▸ WORK INSTRUCTIONS: Please report every line from the material that contains the word "website".

▸ ENTRIES SUPPLIED:
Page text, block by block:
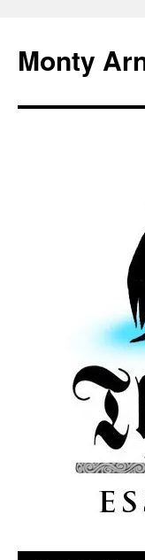
springen
Monty
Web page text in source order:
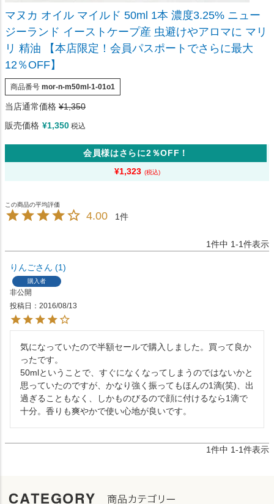
マヌカ オイル マイルド 50ml 1本 濃度3.25% ニュー
ジーランド イーストケープ産 虫避けやアロマに マリ
リ 精油 【本店限定！会員パスポートでさらに最大
12％OFF】
商品番号 mor-n-m50ml-1-01o1
当店通常価格 ¥1,350
販売価格 ¥1,350 税込
会員様はさらに2％OFF！
¥1,323
4.00 1
1件中 1-1件表示
りんご 1
購入者
非公開
投稿日
2016/08/13
気になっていたので半額セールで購入しました。買って良か
ったです。
50mlということで、すぐになくなってしまうのではないかと
思っていたのですが、かなり強く振ってもほんの1滴(笑)、出
過ぎることもなく、しかものびるので顔に付けるなら1滴で
十分。香りも爽やかで使い心地が良いです。
1件中 1-1件表示
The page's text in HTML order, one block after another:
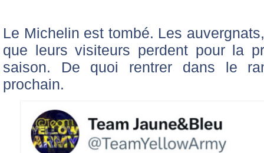
Le Michelin est tombé. Les
que leurs visiteurs perdent pour la
saison. De quoi rentrer dans le
prochain.
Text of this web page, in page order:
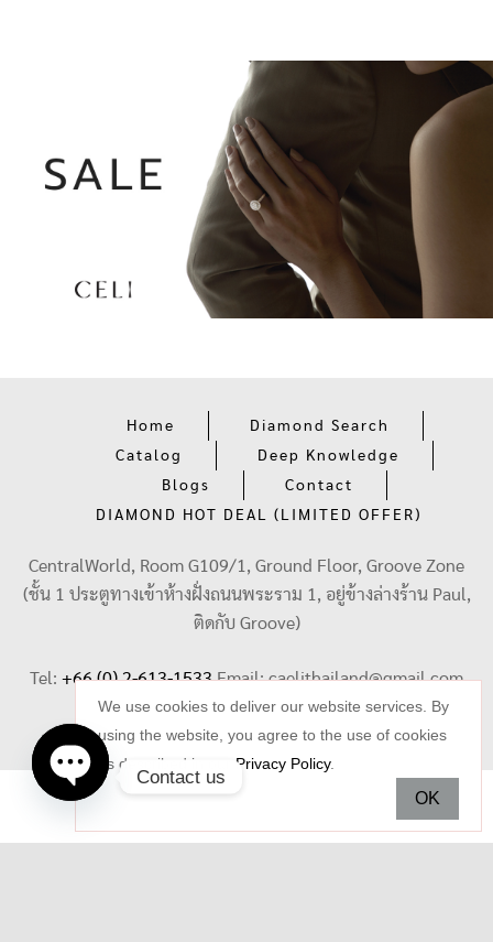
Home
Diamond Search
Catalog
Deep Knowledge
Blogs
Contact
DIAMOND HOT DEAL (LIMITED OFFER)
CentralWorld, Room G109/1, Ground Floor, Groove Zone
(ชั้น 1 ประตูทางเข้าห้างฝั่งถนนพระราม 1, อยู่ข้างล่างร้าน Paul,
ติดกับ Groove)
Tel: +66 (0) 2-613-1533Email:caelithailand@gmail.com
We use cookies to deliver our website services. By
using the website, you agree to the use of cookies
as described in our Privacy Policy.
OK
Contact us
Open
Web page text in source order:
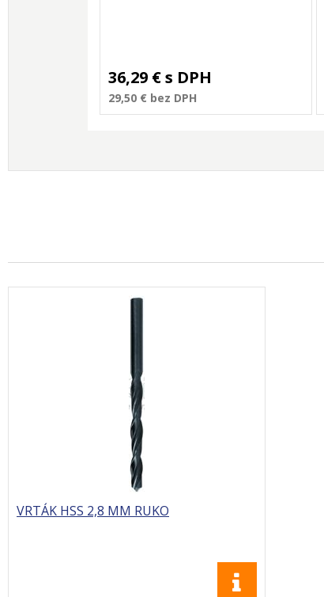
36,29 €s DPH
29,50 € bez DPH
VRTÁK HSS 2,8 MM RUKO
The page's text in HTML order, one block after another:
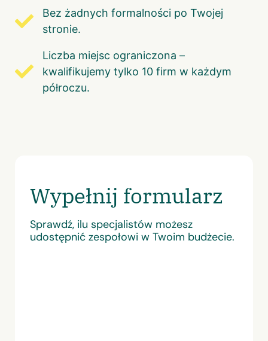
Bez żadnych formalności po Twojej
stronie.
Liczba miejsc ograniczona –
kwalifikujemy tylko 10 firm w każdym
półroczu.
Wypełnij formularz
Sprawdź, ilu specjalistów możesz
udostępnić zespołowi w Twoim budżecie.

▸ RESULT FOR THIS EXERCISE:
We use cookies to deliver our website services. By
using the website, you agree to the use of cookies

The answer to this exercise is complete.